Happiness—what is it really about? Throughout the history of mankind, we have been trying to define and search for happiness. Therefore, it is quite astounding that happiness is still such a confusing concept. Happiness, according to both researchers and common folk consists of a variety of factors and includes many complex elements. This makes it very hard to settle on one clear, unambiguous definition. However, according to some recent discussions on the topic, happiness can be divided into two different concepts: hedonistic happiness and eudaemonistic happiness.
Hedonistic happiness – a quick feeling of pleasure
Happiness can be experienced both short or long term. Happiness that results from an event, the environment, or from a specific activity is called hedonistic happiness. Our society is filled with sources of hedonistic happiness: the pleasure of food or intoxicants, watching your favorite TV show or the feeling when forming a new relationship. Often true happiness gets mixed up with this concept of pleasure, even though happiness is actually a much more permanent mental state. Happiness does not depend on pleasure experienced in a specific moment. Of course, feeling pleasure is also an important part of happiness, but it must not be confused with the overall state of happiness. Happiness should not be seen merely as hedonistic pleasure, but rather as self-realization, self-awareness, and finding one’s purpose.

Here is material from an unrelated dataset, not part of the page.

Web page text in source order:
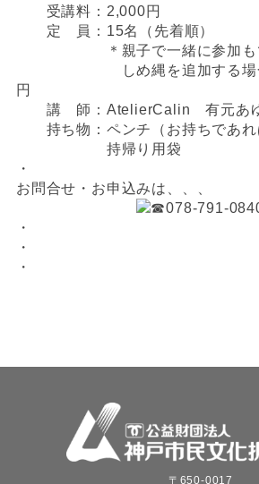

Eudaemonistic happiness – a long-term mental state
The purpose or meaningfulness of one’s life is seen as more profound and significant than hedonistic happiness and is strongly linked to eudaemonistic well-being.
Eudaemonistic happiness is seen as a long-term state of mind. Eudaemony means finding meaning in everything one does. Thus, long-term happiness is based on the fact that the actions we take are meaningful to us. However, it does not mean we always feel pleasurable emotions when we are eudaemonistically happy. A happy person can also have bad days or be stressed out by life challenges, but a happy person can view these challenges in a realistic perspective.
” Happiness is like an umbrella – it protects from getting soaked but in the bigger storms you’re bound to get a bit wet.”
What really makes you happy?
The challenge of happiness is to find ways to meet higher level needs such as building self-esteem, creating connections with people, or self-actualization. Eudaemonistic happiness challenges people to ask difficult questions that are often easily avoided: What am I really interested in? Who do I want to spend my time with? What brings purpose to my life? Happiness is the holistic satisfaction found within oneself in daily life when these higher needs have been satisfied.
We live in an instant happiness culture where happiness can be achieved when we decide to be happy. In reality this change requires a lot of effort. Our society focuses on external motivators and, above all, maximizing material wealth. It is easier to achieve hedonistic happiness and find external motivation through environmental stimuli than eudaemonic happiness, which can only be achieved internally. That is why it is so difficult for us to define what makes us happy or to understand what motivates us. However, investing time to find out what actually makes you happy is worth the effort. Happy people live longer, are healthier, more creative, more successful, and have a more realistic understanding of their own strengths and skills.
Organizations and happiness
Studies have shown a relationship between happiness, motivation, and high-quality work, which in turn has led many companies to invest in happiness. Happiness in the organization, however, is not only built on feelings of satisfaction, positive thinking, or through a pleasant collegial coexistence, but also through the achievement of success on both an individual and corporate level.
When happiness is at the heart of the company’s purpose it results in happier lives for both customers and employees. A happy organization also performs well economically, as employees’ actions support a positive customer experience and their satisfaction. Also, happy employees have very positive effects for a business: evidence shows that a happy employee is more productive and more motivated. The aim for organizations should thus not only be developing business, but also to create a happy working environment for its employees.
Therefore, one of the basic tasks of an organization is to improve the quality of life of its employees. Individual happiness at work is also influenced by one’s personality and cultural fit with the organization and their work as well as by the individual’s expectations, needs and preferences. Happiness in the workplace is affected by both short-term and long-term conditions related to specific tasks or to the whole organization. Thus, happiness in an organization is a complex, multidimensional matter. Searching for eudaemonistic happiness is a big challenge for both the individual and organizations, but definitely a challenge worth taking on.
What is happiness for me?
Having explored the complexities of eudaemonistic happiness, I have come to the conclusion that it is almost impossible to summarize happiness in only one sentence or concept. But let me try: my own happiness consists of meaningful work at Framery, having a caring family around me and other close relationships, and self-realization through my hobbies. At the same time, I must admit that hedonistic pleasures, such as traveling, good food and chilled white wine, also play a big role in my pursuit of happiness. What makes you happy?